REMINDING GOVERNMENT: HUMAN RIGHTS ARE CORE BUSINESS

Tomorrow is Human Rights Day. Each year the international community commemorates that day in 1948 when the United Nations General Assembly adopted the Universal Declaration of Human Rights. Australia played a leading role in its development and reach. On its 68th anniversary, Patrick Emerton from the Castan Centre for Human Rights Law reminds us why human rights are more important than ever, and why governments must not forget their role.


What are human rights, and why do they matter? Part of an answer can be found in the 1945 Preamble to the Charter of the United Nations:

WE THE PEOPLES OF THE UNITED NATIONS DETERMINED … to reaffirm faith in fundamental human rights, in the dignity and worth of the human person, in the equal rights of men and women and of nations large and small, and … to promote social progress and better standards of life in larger freedom,

AND FOR THESE ENDS to practice tolerance and live together in peace with one another as good neighbours, and … to employ international machinery for the promotion of the economic and social advancement of all peoples,

HAVE RESOLVED TO COMBINE OUR EFFORTS TO ACCOMPLISH THESE AIMS.

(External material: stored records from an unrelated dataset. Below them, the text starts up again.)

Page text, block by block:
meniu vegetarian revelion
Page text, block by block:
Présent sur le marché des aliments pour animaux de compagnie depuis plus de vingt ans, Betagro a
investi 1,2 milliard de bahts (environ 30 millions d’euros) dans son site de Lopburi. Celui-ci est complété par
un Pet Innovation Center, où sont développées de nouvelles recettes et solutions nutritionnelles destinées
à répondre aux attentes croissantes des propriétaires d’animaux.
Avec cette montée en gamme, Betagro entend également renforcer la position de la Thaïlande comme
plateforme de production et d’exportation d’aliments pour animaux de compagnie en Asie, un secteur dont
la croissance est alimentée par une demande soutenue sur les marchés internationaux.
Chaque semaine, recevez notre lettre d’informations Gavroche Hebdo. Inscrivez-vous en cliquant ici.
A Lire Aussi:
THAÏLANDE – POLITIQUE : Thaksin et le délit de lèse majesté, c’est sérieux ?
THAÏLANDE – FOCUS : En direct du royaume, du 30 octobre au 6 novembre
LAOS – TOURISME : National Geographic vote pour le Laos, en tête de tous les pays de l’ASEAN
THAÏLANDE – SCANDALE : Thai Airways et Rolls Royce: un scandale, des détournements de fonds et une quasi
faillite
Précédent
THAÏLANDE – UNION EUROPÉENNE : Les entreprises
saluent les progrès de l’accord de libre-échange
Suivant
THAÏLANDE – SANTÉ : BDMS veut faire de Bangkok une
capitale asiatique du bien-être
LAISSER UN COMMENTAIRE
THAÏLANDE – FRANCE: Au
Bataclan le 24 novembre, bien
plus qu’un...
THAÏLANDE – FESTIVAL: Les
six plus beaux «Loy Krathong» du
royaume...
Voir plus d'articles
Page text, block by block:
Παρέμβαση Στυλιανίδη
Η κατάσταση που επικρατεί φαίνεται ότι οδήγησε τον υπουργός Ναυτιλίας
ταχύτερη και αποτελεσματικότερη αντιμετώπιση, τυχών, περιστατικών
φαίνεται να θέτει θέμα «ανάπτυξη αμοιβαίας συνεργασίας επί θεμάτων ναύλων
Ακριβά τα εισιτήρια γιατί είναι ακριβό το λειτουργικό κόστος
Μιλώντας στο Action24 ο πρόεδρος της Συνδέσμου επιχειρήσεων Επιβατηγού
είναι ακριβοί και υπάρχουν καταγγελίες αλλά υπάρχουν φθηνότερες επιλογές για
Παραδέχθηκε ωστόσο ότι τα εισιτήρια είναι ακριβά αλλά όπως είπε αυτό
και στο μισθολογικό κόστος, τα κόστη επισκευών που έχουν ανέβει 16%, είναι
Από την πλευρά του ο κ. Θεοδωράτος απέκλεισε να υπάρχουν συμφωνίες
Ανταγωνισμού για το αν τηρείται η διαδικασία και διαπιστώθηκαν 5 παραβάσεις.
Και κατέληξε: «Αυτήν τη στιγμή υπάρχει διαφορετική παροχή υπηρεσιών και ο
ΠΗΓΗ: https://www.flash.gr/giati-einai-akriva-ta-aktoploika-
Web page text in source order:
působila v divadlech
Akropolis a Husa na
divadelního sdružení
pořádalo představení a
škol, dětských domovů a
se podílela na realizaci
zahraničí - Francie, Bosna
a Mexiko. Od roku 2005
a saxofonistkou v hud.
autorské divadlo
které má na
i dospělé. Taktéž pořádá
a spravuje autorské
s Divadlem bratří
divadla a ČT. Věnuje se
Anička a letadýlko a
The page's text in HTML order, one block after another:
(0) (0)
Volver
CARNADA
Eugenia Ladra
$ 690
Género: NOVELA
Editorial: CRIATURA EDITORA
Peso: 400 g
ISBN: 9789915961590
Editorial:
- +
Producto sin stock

And the 1948 Preamble to the Universal Declaration of Human Rights tells us a bit more:

[T]he peoples of the United Nations have in the Charter reaffirmed their faith in fundamental human rights, in the dignity and worth of the human person and in the equal rights of men and women and have determined to promote social progress and better standards of life in larger freedom … [and] Member States have pledged themselves to achieve, in cooperation with the United Nations, the promotion of universal respect for and observance of human rights and fundamental freedoms.… Now, Therefore THE GENERAL ASSEMBLY proclaims THIS UNIVERSAL DECLARATION OF HUMAN RIGHTS as a common standard of achievement for all peoples and all nations …

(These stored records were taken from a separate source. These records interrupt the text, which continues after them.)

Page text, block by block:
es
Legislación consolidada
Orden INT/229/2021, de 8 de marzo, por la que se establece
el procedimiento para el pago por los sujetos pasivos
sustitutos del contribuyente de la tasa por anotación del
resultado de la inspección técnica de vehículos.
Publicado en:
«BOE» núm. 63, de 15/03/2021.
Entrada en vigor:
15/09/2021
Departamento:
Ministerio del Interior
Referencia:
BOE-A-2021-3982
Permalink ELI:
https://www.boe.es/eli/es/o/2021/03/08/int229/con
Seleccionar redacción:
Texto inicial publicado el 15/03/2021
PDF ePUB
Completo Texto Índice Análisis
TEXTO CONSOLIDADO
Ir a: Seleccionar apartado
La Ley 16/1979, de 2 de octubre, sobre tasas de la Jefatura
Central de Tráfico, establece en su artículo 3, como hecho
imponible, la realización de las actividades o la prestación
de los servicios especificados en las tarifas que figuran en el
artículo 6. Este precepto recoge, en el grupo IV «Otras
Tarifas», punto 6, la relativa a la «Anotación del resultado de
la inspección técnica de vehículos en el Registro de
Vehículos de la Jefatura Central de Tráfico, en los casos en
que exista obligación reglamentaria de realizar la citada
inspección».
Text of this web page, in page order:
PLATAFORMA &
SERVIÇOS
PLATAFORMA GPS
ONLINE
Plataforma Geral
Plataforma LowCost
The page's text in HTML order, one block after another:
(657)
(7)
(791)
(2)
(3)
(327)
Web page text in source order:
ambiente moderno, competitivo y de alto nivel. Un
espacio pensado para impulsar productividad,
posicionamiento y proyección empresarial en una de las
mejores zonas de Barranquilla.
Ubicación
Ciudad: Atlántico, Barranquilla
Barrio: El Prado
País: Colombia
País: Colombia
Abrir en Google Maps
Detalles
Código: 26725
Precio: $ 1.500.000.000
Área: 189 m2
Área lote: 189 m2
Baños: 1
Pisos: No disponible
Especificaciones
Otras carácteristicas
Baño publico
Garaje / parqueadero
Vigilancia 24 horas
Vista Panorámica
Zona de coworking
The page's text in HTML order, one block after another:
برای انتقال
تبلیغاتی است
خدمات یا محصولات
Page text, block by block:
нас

In other words, human rights express a commitment, by the governments of the world, to work together in pursuit of social progress and larger freedom. They set an international standard that all countries are committed to meeting, and are committed to helping others meet also.

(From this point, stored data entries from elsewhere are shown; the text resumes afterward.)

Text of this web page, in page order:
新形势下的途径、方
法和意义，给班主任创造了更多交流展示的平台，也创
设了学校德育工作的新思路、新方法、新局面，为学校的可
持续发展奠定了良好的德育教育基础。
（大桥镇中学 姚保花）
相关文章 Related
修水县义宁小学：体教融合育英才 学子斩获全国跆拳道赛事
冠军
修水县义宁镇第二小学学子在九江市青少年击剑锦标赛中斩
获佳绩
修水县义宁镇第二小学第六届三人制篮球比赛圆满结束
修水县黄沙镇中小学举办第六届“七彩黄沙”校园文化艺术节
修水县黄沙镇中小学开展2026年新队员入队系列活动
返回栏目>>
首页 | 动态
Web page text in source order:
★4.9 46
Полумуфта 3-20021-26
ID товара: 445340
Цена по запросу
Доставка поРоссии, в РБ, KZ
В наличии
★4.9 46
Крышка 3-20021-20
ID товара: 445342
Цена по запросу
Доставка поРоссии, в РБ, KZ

Why do we need this promise from our governments?

Because governments wield power, and they have not always used that power to pursue social progress and larger freedom. The founders of the United Nations were acutely conscious of the two World Wars, and the Depression that occurred in between them.

These were preeminent examples of governments wielding their power (in the case of the wars) or failing to do so (in allowing the world to fall into such a profound economic slump) because they were motivated by other consideration than the dignity and worth of the human person and the social advancement of all peoples.

In our own time governments still fail to use their powers in ways that consistently promote these ends. Pointing to just a few examples in this century that echo events in the first half of the last one, there has been:

•   The pursuit of an ongoing series of wars from Libya to Afghanistan with no apparent end in sight;

•   Once again allowing much of the world to fall into economic slump;

•   The continuing failure to take serious steps to deal with lopsided concentrations of wealth within and (even more so) between countries.

This is why human rights, and the invocation of human rights standards, matter. To remind a government of its human rights commitments is not disloyal. It is simply holding the government to its commitment, to its fundamental promise, (i) to use its power in a way that puts the wellbeing of people first, and (ii) to do that within an international framework that establishes a common standard for all countries.

Because human rights are about the proper use of government power – not just refraining from the use of power – we also have to recognise that the pursuit of human rights by our government might place demands on us, as diverse as:

•   Demands to pay taxes (how else is the machinery of social progress going to work?);

•   Demands to pay adequate wages (how else are people going to live in dignity?);

•   Demands to submit to regulation (how else are economic slumps to be avoided?);

•   Demands to sit as jurors (how else are fair criminal trials going to take place?);

•   Demands to tolerate beliefs and practices that we may not personally endorse (how else is peace going to be achieved across such a diverse world?).

Ultimately, human rights are a project, and projects require effort. The project was commenced because, in the 1940s, it made sense as the best way to try and tame government power, and put it to work in the service of human wellbeing.

Seven decades later, the project remains just as important. This is why human rights are not peripheral. They are not an optional extra. They are the core business of all governments.


Associate Professor Patrick Emerton is a member of the Castan Centre for Human Rights Law at Monash University. His research interests include anti-terrorism law, human rights, international law, legal and moral philosophy.